RE: [-empyre-] ~~NMR



> I think there are numerous approaches to New Media,
> and one based on CS, even on an intro level,
> would leave a lot of students behind or uninterested

Conversely(?), students of computer science with artistic aspirations are
starved within computer science. At least that was the case back in the
early nineties; hopefully it is changing. I only managed three years of a
computer science/math program. In the fourth year, I had to take a very poor
course in databases; the most exciting material was about explicit sets and
empty relationships. It was annoying to be the only one laughing, so I quit.
Daddy databases mommy databases baby databases.
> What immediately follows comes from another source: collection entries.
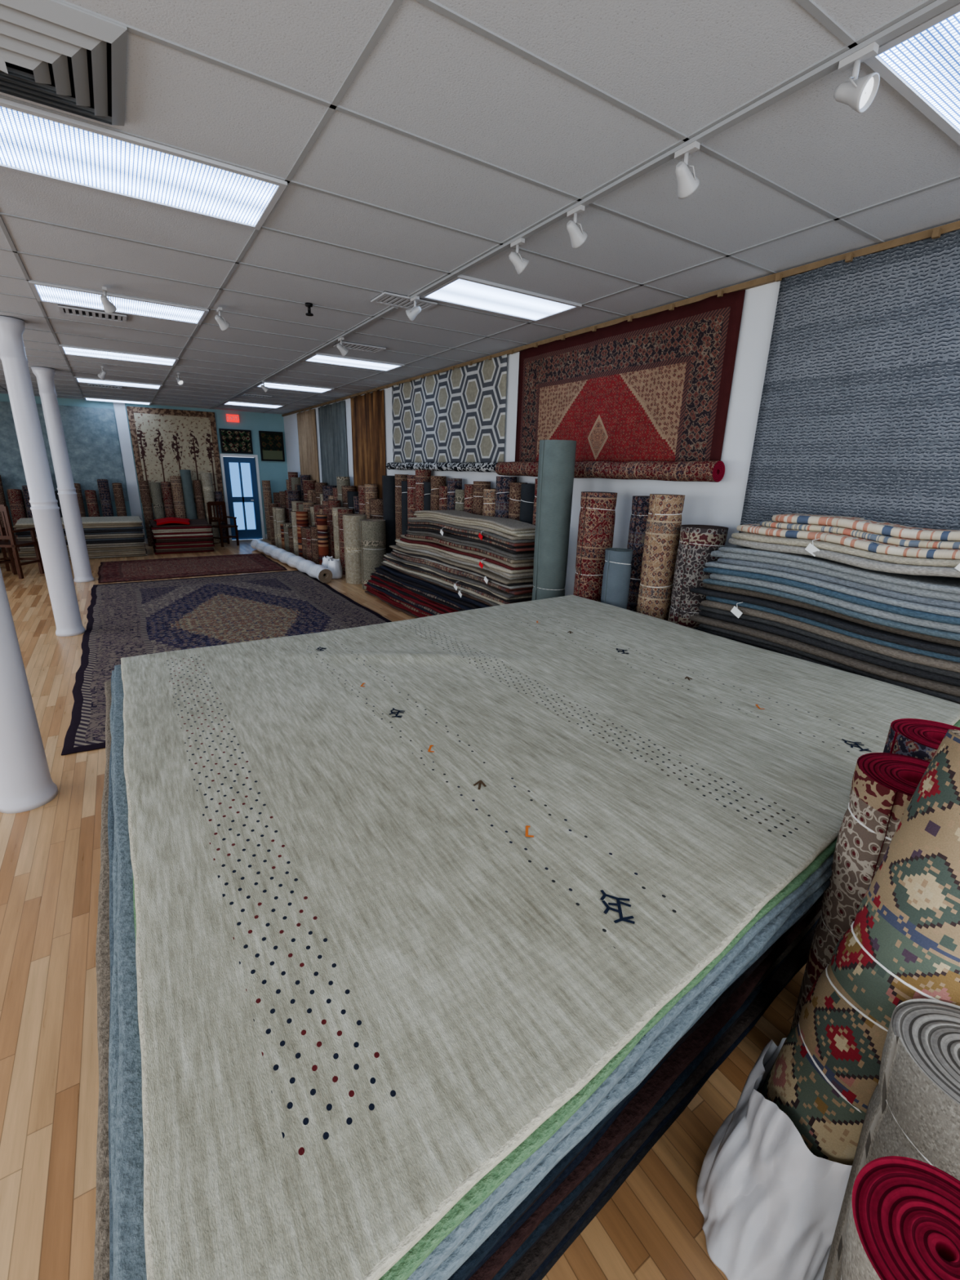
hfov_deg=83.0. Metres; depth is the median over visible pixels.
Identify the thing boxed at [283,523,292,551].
rolled rug
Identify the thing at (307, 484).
rolled rug
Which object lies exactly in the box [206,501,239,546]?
wooden armchair
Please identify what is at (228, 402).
recessed light
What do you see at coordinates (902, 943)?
roll
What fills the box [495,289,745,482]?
rug
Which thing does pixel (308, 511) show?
rolled rug
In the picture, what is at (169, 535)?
rug
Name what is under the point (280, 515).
rolled rug
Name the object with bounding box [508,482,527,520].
rolled rug
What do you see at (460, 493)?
rolled rug
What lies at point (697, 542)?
rolled rug
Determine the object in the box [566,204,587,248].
track spotlight
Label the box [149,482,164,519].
rolled rug
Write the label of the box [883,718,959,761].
rolled rug
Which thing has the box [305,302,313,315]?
sprinkler
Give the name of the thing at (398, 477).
rolled rug
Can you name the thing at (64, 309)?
ceiling vent
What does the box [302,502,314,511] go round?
rolled rug
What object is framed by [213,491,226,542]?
rolled rug
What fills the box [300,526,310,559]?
rolled rug
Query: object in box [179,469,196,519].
rolled rug
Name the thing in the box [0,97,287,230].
recessed light
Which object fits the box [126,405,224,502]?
rug
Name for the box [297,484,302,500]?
rolled rug
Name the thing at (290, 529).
rolled rug
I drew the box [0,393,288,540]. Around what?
wall
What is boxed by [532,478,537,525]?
rolled rug
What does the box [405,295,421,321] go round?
track spotlight
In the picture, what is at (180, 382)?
track spotlight
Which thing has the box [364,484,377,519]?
rolled rug
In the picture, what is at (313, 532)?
rolled rug
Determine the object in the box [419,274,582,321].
recessed light
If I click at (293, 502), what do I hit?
rolled rug
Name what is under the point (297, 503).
rolled rug
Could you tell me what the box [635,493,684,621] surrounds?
rolled rug
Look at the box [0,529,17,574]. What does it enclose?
wooden armchair
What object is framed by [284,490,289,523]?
rolled rug
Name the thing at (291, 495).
rolled rug
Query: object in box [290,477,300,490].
rolled rug
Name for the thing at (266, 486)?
rolled rug
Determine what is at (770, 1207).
bag
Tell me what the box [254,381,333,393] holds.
recessed light
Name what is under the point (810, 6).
grid
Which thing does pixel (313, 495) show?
rolled rug
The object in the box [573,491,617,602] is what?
rolled rug
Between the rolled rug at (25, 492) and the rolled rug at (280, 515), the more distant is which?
the rolled rug at (280, 515)
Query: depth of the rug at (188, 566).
10.12 m
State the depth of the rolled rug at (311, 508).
11.00 m
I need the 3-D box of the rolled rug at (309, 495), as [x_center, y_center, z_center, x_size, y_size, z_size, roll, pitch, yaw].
[-3.719,-2.680,12.270,0.266,1.365,0.262,-9,20,-31]
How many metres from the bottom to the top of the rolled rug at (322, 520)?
1.035 m
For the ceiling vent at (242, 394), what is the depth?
10.27 m
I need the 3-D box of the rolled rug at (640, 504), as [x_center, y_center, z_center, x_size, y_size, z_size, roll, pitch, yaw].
[1.363,-0.379,4.717,0.254,1.678,0.251,-9,20,-31]
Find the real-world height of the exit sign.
0.170 m
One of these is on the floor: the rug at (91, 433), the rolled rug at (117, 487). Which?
the rolled rug at (117, 487)
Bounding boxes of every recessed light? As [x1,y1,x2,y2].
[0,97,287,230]
[28,280,208,324]
[58,344,178,366]
[73,376,162,389]
[83,396,151,404]
[222,400,284,408]
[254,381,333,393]
[302,352,404,371]
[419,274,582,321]
[863,2,959,146]
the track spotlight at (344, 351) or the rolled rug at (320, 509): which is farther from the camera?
the rolled rug at (320, 509)
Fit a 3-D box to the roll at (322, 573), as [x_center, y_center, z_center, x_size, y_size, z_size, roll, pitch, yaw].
[-3.863,-1.646,10.787,0.266,0.267,4.505,-11,21,-34]
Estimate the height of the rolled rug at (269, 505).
1.009 m
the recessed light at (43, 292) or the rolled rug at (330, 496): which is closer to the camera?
the recessed light at (43, 292)
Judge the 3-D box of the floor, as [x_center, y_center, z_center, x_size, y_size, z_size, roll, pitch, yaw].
[-3.913,0.260,5.068,9.020,0.001,18.600,-9,20,-31]
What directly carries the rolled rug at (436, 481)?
on the floor
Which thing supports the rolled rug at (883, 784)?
on the floor
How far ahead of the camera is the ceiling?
2.44 m
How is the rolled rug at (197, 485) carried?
on the floor
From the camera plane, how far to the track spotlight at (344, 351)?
5.55 m
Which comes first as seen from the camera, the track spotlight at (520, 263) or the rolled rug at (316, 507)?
the track spotlight at (520, 263)
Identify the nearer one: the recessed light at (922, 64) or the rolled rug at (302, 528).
the recessed light at (922, 64)
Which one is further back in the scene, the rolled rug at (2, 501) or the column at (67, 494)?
the rolled rug at (2, 501)
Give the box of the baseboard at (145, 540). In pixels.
[0,533,267,549]
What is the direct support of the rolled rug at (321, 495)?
on the floor
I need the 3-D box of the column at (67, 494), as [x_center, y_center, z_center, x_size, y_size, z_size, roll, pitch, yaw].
[-6.374,-2.447,8.336,0.280,3.122,0.280,-9,20,-31]
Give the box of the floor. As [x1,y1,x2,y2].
[0,538,806,1279]
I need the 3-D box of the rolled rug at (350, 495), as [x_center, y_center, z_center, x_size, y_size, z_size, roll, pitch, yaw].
[-2.325,-2.042,10.190,0.265,1.441,0.262,-9,20,-31]
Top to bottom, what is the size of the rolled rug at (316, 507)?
1.137 m
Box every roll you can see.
[250,538,332,582]
[759,728,959,1165]
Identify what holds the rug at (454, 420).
attached to the wall at (721, 504)
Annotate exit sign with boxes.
[226,413,239,422]
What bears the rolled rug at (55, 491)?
on the floor
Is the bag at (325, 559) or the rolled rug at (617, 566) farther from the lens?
the bag at (325, 559)
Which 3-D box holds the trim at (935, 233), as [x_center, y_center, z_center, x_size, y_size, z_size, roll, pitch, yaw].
[-0.068,-3.320,6.489,0.060,0.053,18.600,-9,20,-31]
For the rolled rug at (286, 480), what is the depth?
13.50 m
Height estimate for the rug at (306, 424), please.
2.066 m
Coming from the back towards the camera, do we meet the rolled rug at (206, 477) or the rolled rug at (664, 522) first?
the rolled rug at (206, 477)
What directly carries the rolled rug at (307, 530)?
on the floor
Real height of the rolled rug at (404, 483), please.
1.682 m
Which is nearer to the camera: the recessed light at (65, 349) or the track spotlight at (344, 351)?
the track spotlight at (344, 351)
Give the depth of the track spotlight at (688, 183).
2.20 m
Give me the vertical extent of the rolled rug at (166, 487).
1.458 m
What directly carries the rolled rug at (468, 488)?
on the floor
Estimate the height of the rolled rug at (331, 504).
1.273 m
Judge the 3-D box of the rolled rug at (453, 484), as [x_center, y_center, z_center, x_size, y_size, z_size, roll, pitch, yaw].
[-0.353,-1.251,7.270,0.201,1.753,0.199,-9,20,-31]
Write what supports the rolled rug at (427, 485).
on the floor
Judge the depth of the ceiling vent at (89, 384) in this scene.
9.51 m
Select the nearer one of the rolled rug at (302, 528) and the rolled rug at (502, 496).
the rolled rug at (502, 496)
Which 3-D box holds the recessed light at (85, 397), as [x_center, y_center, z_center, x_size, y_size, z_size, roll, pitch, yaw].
[-7.837,-5.178,11.768,1.220,0.019,0.600,-9,20,-31]
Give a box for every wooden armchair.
[0,504,44,578]
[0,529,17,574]
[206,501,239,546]
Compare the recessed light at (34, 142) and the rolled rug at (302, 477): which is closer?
the recessed light at (34, 142)
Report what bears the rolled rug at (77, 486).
on the floor
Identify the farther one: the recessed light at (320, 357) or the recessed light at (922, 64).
the recessed light at (320, 357)
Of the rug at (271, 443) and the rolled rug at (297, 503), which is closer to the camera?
the rolled rug at (297, 503)
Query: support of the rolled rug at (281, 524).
on the floor
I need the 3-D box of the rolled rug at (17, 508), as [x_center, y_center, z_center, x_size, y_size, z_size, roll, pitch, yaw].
[-9.654,-2.496,11.392,0.246,1.294,0.485,-9,20,-31]
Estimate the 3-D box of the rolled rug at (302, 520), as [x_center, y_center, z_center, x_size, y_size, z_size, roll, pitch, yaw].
[-3.586,-2.100,11.021,0.236,1.002,0.232,-9,20,-31]
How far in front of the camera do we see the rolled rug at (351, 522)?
8.92 m
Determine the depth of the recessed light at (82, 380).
9.10 m
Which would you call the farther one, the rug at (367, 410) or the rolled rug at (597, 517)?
the rug at (367, 410)
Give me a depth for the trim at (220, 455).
13.85 m
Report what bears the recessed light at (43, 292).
in the ceiling
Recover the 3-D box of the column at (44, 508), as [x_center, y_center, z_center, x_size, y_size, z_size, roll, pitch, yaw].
[-4.558,-1.567,5.637,0.280,3.122,0.280,-9,20,-31]
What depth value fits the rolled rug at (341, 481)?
10.32 m
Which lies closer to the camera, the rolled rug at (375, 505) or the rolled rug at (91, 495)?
the rolled rug at (375, 505)
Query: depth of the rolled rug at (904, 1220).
0.71 m
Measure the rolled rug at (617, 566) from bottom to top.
1.268 m
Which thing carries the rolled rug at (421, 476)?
on the floor
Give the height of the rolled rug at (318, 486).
1.540 m
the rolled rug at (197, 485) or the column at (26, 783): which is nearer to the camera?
the column at (26, 783)
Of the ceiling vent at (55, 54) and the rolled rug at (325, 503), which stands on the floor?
the rolled rug at (325, 503)
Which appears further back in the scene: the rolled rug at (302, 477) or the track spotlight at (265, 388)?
the rolled rug at (302, 477)
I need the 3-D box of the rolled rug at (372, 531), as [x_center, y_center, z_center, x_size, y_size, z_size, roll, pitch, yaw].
[-1.694,-1.362,8.659,0.405,1.078,0.402,-9,20,-31]
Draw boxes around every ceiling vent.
[0,0,127,125]
[57,304,126,323]
[87,383,122,389]
[241,393,271,398]
[333,340,386,353]
[370,290,437,311]
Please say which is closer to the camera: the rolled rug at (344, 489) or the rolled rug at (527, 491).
the rolled rug at (527, 491)
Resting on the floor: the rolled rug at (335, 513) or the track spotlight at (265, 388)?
the rolled rug at (335, 513)
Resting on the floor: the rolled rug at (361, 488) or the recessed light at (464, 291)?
the rolled rug at (361, 488)
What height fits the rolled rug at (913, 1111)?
0.889 m
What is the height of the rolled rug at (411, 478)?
1.772 m
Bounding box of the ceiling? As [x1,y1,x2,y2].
[0,0,959,414]
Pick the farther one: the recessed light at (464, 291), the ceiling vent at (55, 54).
the recessed light at (464, 291)
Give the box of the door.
[222,456,262,540]
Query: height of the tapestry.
0.560 m
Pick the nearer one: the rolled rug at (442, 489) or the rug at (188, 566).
the rolled rug at (442, 489)
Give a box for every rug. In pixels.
[0,401,128,502]
[0,475,13,552]
[6,488,26,551]
[13,515,146,562]
[22,484,32,517]
[54,490,62,517]
[61,570,391,755]
[74,483,85,516]
[84,489,100,516]
[97,479,114,516]
[97,553,287,583]
[111,482,127,515]
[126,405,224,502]
[137,480,154,546]
[148,517,214,554]
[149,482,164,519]
[160,481,175,517]
[169,475,186,518]
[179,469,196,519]
[192,480,205,519]
[200,472,220,542]
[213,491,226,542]
[258,431,284,461]
[262,480,271,540]
[267,503,278,545]
[271,506,281,547]
[272,492,279,503]
[275,507,285,548]
[279,491,285,506]
[280,523,284,549]
[281,505,287,523]
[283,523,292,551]
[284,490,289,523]
[285,479,288,490]
[287,490,300,523]
[288,471,297,490]
[288,527,293,553]
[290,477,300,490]
[290,511,298,555]
[291,500,304,511]
[295,511,308,557]
[296,408,319,482]
[296,502,302,511]
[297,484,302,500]
[297,503,303,511]
[299,475,310,501]
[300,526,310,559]
[302,480,315,502]
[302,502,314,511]
[305,528,311,560]
[306,489,315,502]
[306,510,311,526]
[309,506,315,525]
[310,525,319,564]
[311,492,315,504]
[313,504,322,525]
[314,482,327,504]
[315,514,328,564]
[318,400,347,486]
[318,507,322,514]
[320,493,323,504]
[321,500,331,556]
[322,485,337,500]
[328,494,333,500]
[328,500,341,558]
[332,487,337,500]
[332,506,346,559]
[336,476,350,506]
[337,508,353,574]
[341,485,355,508]
[342,514,366,584]
[346,491,358,514]
[350,389,386,498]
[353,496,359,514]
[358,485,365,514]
[360,519,386,589]
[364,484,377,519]
[368,498,382,519]
[382,475,395,553]
[386,353,506,471]
[395,474,408,545]
[401,480,408,537]
[407,475,415,528]
[415,469,431,517]
[423,481,431,510]
[430,475,445,510]
[439,485,447,510]
[446,478,462,510]
[454,488,464,511]
[463,484,473,513]
[472,480,490,515]
[482,488,496,516]
[494,475,516,518]
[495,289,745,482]
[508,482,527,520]
[519,483,534,524]
[531,440,576,600]
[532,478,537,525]
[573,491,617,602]
[600,547,633,608]
[626,495,649,611]
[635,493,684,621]
[667,524,728,628]
[738,229,959,533]
[790,752,930,1031]
[822,998,959,1279]
[840,1155,959,1279]
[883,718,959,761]
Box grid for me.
[0,0,959,414]
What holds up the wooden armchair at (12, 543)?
on the floor
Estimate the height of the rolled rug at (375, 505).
1.366 m
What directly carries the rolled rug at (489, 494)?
on the floor
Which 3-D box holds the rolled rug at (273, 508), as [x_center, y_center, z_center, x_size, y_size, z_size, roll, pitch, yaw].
[-4.718,-2.622,12.710,0.206,0.946,0.206,-9,20,-31]
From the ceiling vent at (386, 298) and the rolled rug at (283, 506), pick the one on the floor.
the rolled rug at (283, 506)
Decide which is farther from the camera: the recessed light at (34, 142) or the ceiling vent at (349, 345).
the ceiling vent at (349, 345)
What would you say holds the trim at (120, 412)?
attached to the wall at (275, 472)
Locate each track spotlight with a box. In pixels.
[97,365,106,379]
[100,286,116,313]
[176,372,183,385]
[214,306,229,330]
[260,380,268,392]
[336,337,348,356]
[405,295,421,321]
[508,237,528,275]
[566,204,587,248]
[674,141,700,199]
[833,41,879,113]
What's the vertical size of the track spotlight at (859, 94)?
0.159 m
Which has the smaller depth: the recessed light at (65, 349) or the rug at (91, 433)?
the recessed light at (65, 349)
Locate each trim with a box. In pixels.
[113,402,146,538]
[219,453,265,540]
[281,220,959,416]
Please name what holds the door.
in the wall at (275, 472)
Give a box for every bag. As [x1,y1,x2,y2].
[321,555,333,568]
[327,558,342,579]
[696,1037,852,1279]
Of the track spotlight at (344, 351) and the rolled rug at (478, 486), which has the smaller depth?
the track spotlight at (344, 351)
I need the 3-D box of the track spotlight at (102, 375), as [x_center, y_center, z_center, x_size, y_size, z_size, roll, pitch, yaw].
[-5.248,-3.707,7.544,0.119,0.166,0.090,5,18,12]
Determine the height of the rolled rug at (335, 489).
1.475 m
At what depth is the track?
2.09 m
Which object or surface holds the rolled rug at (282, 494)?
on the floor
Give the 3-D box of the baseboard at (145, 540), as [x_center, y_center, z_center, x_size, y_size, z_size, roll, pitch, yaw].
[-8.928,-2.223,12.484,9.000,0.120,0.020,-9,20,-31]
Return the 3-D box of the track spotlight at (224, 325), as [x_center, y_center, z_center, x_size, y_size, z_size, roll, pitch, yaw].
[-2.204,-2.729,4.628,0.096,0.164,0.121,7,18,18]
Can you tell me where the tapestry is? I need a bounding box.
[218,428,253,453]
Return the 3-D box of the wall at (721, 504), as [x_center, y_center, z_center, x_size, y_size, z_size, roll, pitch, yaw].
[-0.016,-1.877,6.995,0.150,3.130,18.600,-9,20,-31]
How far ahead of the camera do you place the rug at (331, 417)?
11.01 m
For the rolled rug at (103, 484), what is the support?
on the floor
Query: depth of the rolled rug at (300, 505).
11.60 m
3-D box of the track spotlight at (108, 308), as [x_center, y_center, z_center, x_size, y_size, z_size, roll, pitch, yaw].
[-2.871,-2.605,4.175,0.089,0.166,0.119,2,17,3]
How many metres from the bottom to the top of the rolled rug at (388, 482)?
1.748 m
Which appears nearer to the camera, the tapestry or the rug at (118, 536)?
the rug at (118, 536)
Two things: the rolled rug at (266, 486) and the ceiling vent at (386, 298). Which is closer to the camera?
the ceiling vent at (386, 298)
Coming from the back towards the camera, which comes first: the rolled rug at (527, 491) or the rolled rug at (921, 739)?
the rolled rug at (527, 491)
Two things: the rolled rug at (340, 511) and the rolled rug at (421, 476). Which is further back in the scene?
the rolled rug at (340, 511)
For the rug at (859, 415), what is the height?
2.086 m
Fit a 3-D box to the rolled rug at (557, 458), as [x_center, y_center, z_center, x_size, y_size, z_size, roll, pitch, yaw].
[0.663,-0.750,5.113,0.326,2.118,0.322,-9,20,-31]
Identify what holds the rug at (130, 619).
on the floor
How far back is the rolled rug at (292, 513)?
11.24 m
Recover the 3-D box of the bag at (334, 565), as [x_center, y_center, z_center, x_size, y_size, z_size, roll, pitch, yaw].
[-2.540,-1.258,9.490,0.267,0.348,0.265,-9,20,-31]
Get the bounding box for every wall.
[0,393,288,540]
[283,236,902,595]
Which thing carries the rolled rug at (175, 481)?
on the floor
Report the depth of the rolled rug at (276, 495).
14.08 m
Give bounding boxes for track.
[212,0,959,408]
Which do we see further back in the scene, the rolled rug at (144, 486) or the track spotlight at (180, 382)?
the rolled rug at (144, 486)
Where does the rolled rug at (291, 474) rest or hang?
on the floor
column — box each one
[0,315,85,636]
[0,567,57,813]
[31,366,94,582]
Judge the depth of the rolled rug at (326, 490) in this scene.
11.02 m
The exciting course was the
one about 'Language and the Theory of Computation' in third year. It was
taught by a comp sci daddy database kind of a guy, though. Later, I met the
fellow (actually the Mike Fellows) who usually teaches that course when he
came to a poetry reading series I hosted. I told him that I really enjoyed
the course and had written http://vispo.com/writings/poems/alice.htm during
the course as a kind of response to the exciting material. He read that poem
to his class. We became friends and collaborated on some puzzles, one of
which is CoLoRaTiOn at http://www.vispo.com/software . I went to his wedding
in San Diego; the wedding was on the beach and at the end of the ceremony
the bride and groom went boogy boarding. Mike is teaching now in Australia
and has established a new approach to complexity analysis called
'parameterized complexity theory'. When he was here in Canada, every month
or so a bunch of us (mainly Mike and his grad students) would do an evening
with kids in a gymnasium. We'd make materials like big tarps on which were
drawn diagrams that defined games/puzzles, based on the mathematics of
computer science, that kids could play on in groups to understand things
like sorting algorithms in parallel computing environments and compare those
in their complexity with non-parallel sorting algorithms. He is a great
populizer of the math of computer science. The kids went through the roof
with excitement about it, often (as did the parents) and it gave many of
them their first sense of the fun and relevance of mathematics. And computer
science. Education should light a fire.

So all the fun stuff (and perhaps much of the real learning) in computer
science typically happens, if at all, more or less outside the departmental
torpor that defines the culture of math and computer science where big
widget industry chuffs along. As I've mentioned in a post or two, the
culture of math and computer science is, too often, unnecessarily
intellectually torturous, strongly affiliated with the quotidian forces of
dullness, mechanization, the military industrial entertainment sector, and
generally sucketh. Art and science need to be closer together to save the
world from the forces of dullness, the forces of heavily machined banality.
That should be part of the agenda of any New Media department.